## Exercise data

-=-=-=-=-

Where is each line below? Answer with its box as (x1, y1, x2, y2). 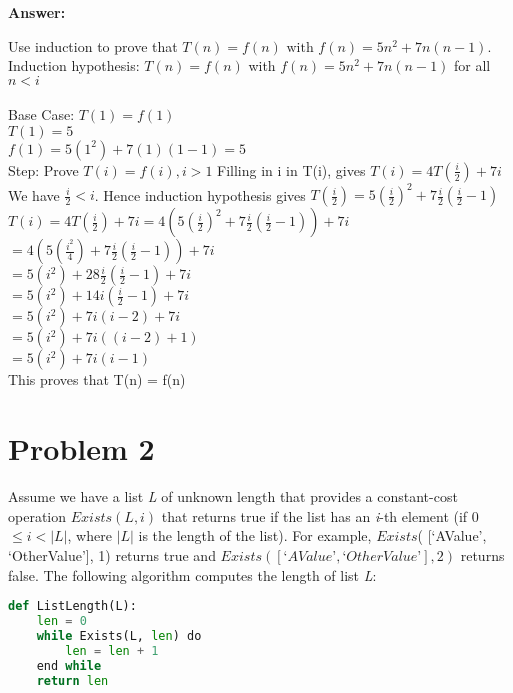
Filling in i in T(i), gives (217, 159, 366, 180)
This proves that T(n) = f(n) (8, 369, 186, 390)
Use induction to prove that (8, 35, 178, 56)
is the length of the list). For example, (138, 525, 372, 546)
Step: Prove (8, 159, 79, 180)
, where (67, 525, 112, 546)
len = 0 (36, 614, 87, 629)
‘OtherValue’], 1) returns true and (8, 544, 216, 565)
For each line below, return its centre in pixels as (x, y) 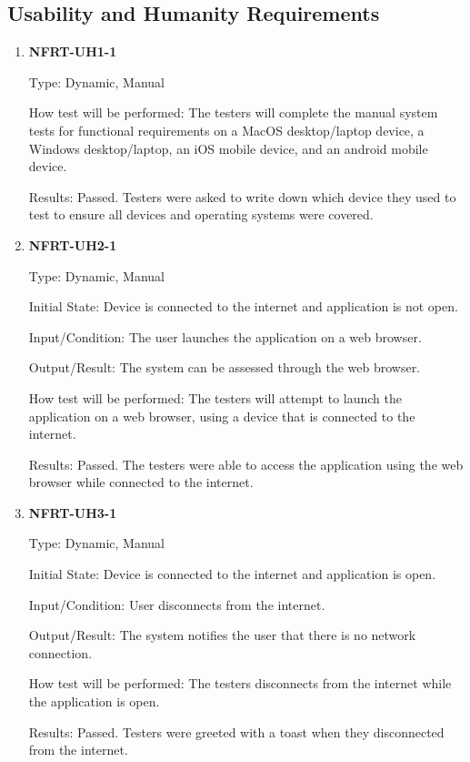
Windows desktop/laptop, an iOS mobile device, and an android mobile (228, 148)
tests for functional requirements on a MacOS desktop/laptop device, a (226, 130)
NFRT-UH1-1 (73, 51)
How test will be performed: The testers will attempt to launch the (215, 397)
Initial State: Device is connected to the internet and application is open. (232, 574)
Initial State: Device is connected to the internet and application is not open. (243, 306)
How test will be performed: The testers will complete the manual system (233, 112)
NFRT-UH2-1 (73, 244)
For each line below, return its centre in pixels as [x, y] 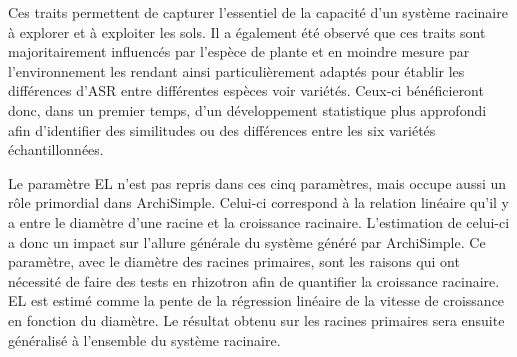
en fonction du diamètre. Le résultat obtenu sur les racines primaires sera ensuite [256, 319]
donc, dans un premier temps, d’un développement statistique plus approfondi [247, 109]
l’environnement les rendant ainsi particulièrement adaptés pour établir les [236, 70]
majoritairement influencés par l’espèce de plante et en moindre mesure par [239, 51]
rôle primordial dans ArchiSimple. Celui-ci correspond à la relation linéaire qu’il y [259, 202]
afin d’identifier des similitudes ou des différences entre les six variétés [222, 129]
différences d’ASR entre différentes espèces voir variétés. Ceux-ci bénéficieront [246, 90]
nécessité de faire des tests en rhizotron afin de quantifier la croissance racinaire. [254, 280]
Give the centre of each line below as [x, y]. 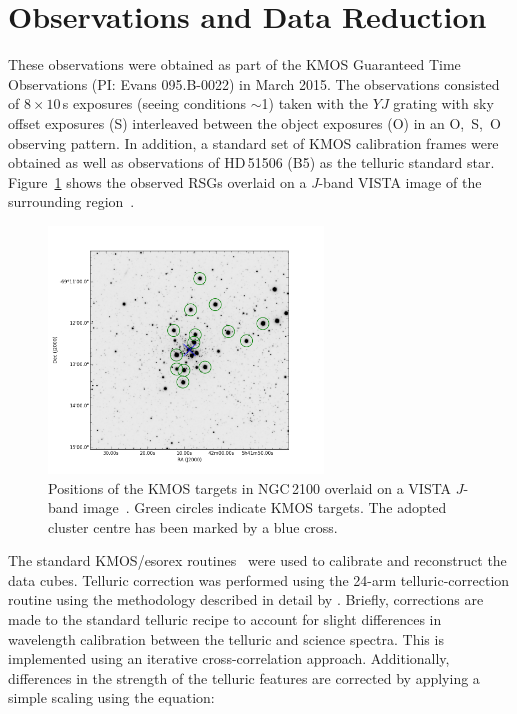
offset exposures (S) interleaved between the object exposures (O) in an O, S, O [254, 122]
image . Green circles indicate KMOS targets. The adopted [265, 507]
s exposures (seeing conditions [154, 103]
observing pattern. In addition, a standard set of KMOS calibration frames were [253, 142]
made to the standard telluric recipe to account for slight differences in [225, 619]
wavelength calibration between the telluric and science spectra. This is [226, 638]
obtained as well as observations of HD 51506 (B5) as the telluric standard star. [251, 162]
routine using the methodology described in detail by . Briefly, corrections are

-=-=-=-=-

## Exercise
Verbatim copy with pictures excluded: write out the records above in full.

## Response for this exercise
Where is each line below? Answer with its box as (x1, y1, x2, y2). 
Filling in i in T(i), gives (217, 159, 366, 180)
This proves that T(n) = f(n) (8, 369, 186, 390)
Use induction to prove that (8, 35, 178, 56)
is the length of the list). For example, (138, 525, 372, 546)
Step: Prove (8, 159, 79, 180)
, where (67, 525, 112, 546)
len = 0 (36, 614, 87, 629)
‘OtherValue’], 1) returns true and (8, 544, 216, 565)
For each line below, return its centre in pixels as (x, y) 
Windows desktop/laptop, an iOS mobile device, and an android mobile (228, 148)
tests for functional requirements on a MacOS desktop/laptop device, a (226, 130)
NFRT-UH1-1 (73, 51)
How test will be performed: The testers will attempt to launch the (215, 397)
Initial State: Device is connected to the internet and application is open. (232, 574)
Initial State: Device is connected to the internet and application is not open. (243, 306)
How test will be performed: The testers will complete the manual system (233, 112)
NFRT-UH2-1 (73, 244)
For each line below, return its centre in pixels as [x, y] 
en fonction du diamètre. Le résultat obtenu sur les racines primaires sera ensuite [256, 319]
donc, dans un premier temps, d’un développement statistique plus approfondi [247, 109]
l’environnement les rendant ainsi particulièrement adaptés pour établir les [236, 70]
majoritairement influencés par l’espèce de plante et en moindre mesure par [239, 51]
rôle primordial dans ArchiSimple. Celui-ci correspond à la relation linéaire qu’il y [259, 202]
afin d’identifier des similitudes ou des différences entre les six variétés [222, 129]
différences d’ASR entre différentes espèces voir variétés. Ceux-ci bénéficieront [246, 90]
nécessité de faire des tests en rhizotron afin de quantifier la croissance racinaire. [254, 280]
Give the centre of each line below as [x, y]. 
offset exposures (S) interleaved between the object exposures (O) in an O, S, O [254, 122]
image . Green circles indicate KMOS targets. The adopted [265, 507]
s exposures (seeing conditions [154, 103]
observing pattern. In addition, a standard set of KMOS calibration frames were [253, 142]
made to the standard telluric recipe to account for slight differences in [225, 619]
wavelength calibration between the telluric and science spectra. This is [226, 638]
obtained as well as observations of HD 51506 (B5) as the telluric standard star. [251, 162]
routine using the methodology described in detail by . Briefly, corrections are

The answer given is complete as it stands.